Сохранение на протяжении 1920-х–1940-х гг. преимущественно традиционного формата семьи, и в дальнейшем включение его в число символов социалистического общества (как это произошло с «рабочей династией») было связано с незавершенностью модернизации, поддерживалось действием возвратных механизмов, способствовавших усилению традиционализма в сталинскую эпоху. В этом смысле для характеристики России первой половины XX в. вполне применим термин полусовременное общество («halbmoderne Gesellschaft»), предложенный У. Беком [66, с. 234], который иллюстрирует сложный, извилистый путь модернизации российского общества.

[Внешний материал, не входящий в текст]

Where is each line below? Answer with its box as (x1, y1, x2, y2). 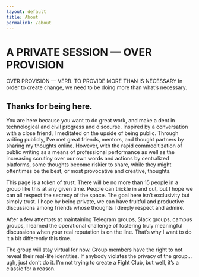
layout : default (6, 8, 46, 15)
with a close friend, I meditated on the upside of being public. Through (6, 130, 179, 137)
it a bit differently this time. (6, 235, 72, 242)
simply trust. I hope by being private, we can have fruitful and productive (6, 198, 184, 205)
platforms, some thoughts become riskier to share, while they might (6, 161, 172, 168)
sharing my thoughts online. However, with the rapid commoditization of (6, 142, 182, 149)
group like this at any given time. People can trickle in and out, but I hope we (6, 185, 193, 193)
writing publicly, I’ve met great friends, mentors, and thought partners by (6, 136, 184, 143)
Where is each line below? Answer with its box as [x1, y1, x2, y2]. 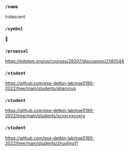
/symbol [5, 26, 24, 32]
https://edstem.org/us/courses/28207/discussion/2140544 [5, 58, 124, 64]
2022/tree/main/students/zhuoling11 [5, 140, 78, 146]
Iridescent [5, 14, 26, 20]
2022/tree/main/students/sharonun [5, 85, 77, 92]
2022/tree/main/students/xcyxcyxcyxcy [5, 113, 86, 119]
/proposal [5, 48, 28, 54]
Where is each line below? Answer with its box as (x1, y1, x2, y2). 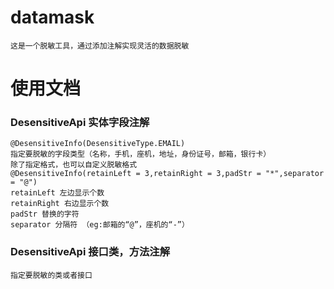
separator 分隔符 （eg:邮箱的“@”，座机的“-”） (10, 220, 190, 230)
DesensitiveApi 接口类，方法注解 (10, 245, 171, 259)
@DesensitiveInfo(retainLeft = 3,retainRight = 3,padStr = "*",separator (10, 169, 325, 179)
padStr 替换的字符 (10, 209, 80, 220)
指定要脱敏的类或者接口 (10, 270, 93, 280)
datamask (10, 6, 95, 29)
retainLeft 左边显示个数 (10, 188, 105, 198)
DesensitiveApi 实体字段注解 (10, 116, 150, 130)
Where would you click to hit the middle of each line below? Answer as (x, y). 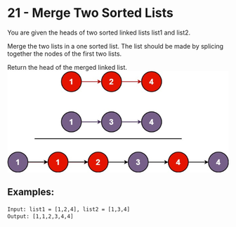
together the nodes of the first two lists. (65, 54)
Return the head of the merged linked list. (67, 67)
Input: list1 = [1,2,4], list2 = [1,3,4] (69, 209)
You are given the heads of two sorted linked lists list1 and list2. (99, 32)
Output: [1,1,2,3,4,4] (40, 216)
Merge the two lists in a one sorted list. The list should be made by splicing (115, 46)
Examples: (31, 192)
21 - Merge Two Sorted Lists (90, 13)
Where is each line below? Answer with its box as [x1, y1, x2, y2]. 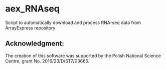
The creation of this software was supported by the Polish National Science [5, 52, 161, 58]
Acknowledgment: [5, 39, 64, 48]
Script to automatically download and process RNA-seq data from [5, 19, 141, 25]
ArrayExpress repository [5, 24, 56, 30]
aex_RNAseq [5, 3, 60, 14]
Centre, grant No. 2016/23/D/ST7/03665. [5, 58, 90, 64]
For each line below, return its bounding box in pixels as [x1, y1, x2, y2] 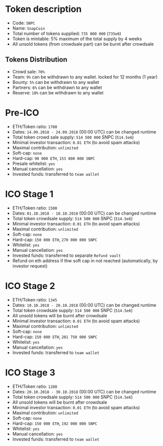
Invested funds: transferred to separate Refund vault [12, 252, 121, 258]
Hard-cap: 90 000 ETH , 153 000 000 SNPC [12, 155, 95, 161]
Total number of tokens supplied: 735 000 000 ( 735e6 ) [12, 30, 122, 36]
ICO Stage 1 [5, 188, 54, 200]
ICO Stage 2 [5, 280, 56, 292]
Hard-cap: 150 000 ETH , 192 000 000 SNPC [12, 420, 97, 426]
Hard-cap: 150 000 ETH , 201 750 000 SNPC [12, 334, 97, 340]
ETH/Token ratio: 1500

Этот вывод находит подтверждение в предложенной выше типологии. Рассмотренные социальные типы семей соотносятся с представлениями о «традиционной» и «современной» семье. Если семьи рабочих и крестьян, проживавших преимущественно в сельской местности (село, завод) по своим демографическим характеристикам тяготели к «традиционному» типу, то семьи служащих и советско-партийных работников, особенно горожан, активно модернизировались и эволюционировали в направлении современной семьи, преимущественно нуклеарной.

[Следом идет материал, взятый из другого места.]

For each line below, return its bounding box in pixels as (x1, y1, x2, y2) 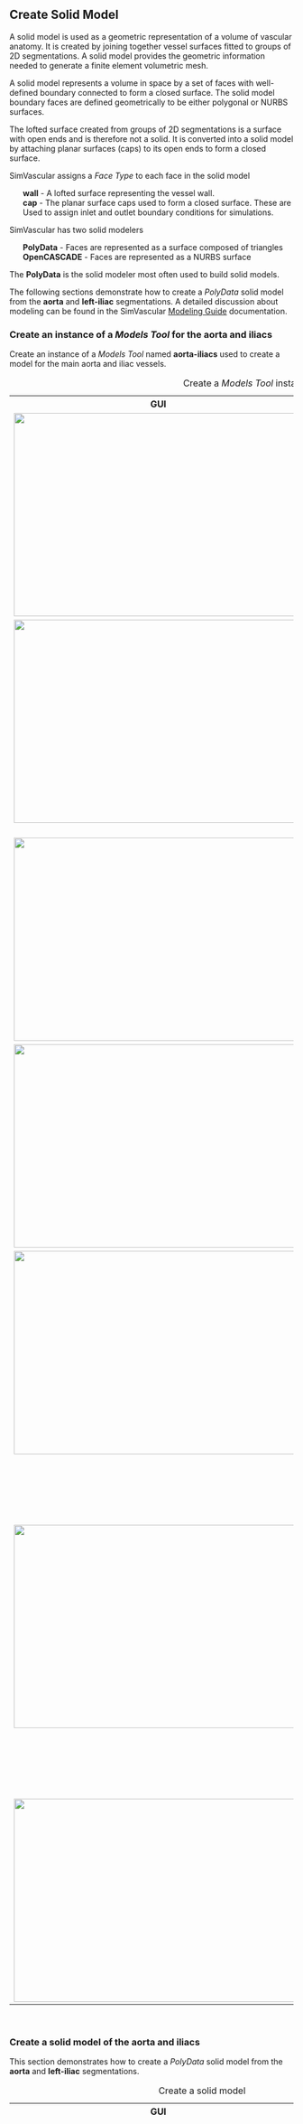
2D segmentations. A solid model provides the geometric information (9, 50, 266, 61)
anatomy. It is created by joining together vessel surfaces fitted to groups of (9, 41, 291, 51)
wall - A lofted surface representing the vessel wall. (22, 187, 215, 198)
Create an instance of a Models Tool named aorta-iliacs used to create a (9, 349, 280, 360)
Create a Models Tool (183, 377, 273, 389)
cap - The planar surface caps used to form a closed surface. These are (22, 197, 291, 208)
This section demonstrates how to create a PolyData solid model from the (9, 2056, 283, 2067)
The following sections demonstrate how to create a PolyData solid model (9, 286, 284, 297)
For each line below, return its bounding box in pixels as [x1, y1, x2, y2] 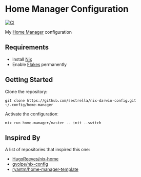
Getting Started [5, 76, 53, 84]
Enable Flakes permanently [12, 61, 67, 67]
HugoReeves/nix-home [12, 156, 59, 162]
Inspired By [5, 133, 40, 142]
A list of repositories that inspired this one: [5, 147, 90, 153]
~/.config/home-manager [5, 102, 54, 107]
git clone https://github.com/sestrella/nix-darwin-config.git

Вместе с тем, высокая факторная нагрузка признака «вид деятельности» при проведении типологии также является отголоском традиционного общества, в котором сословность была основой для типологии семьи. По мере модернизации общества влияние этого признака должно снижаться, т. к. происходит унификация семейной организации, демографические показатели которой зависят не от социальной принадлежности членов семьи, а от других факторов, связанных с образом жизни, а также с конструируемыми властью и обществом институциональными эталонами.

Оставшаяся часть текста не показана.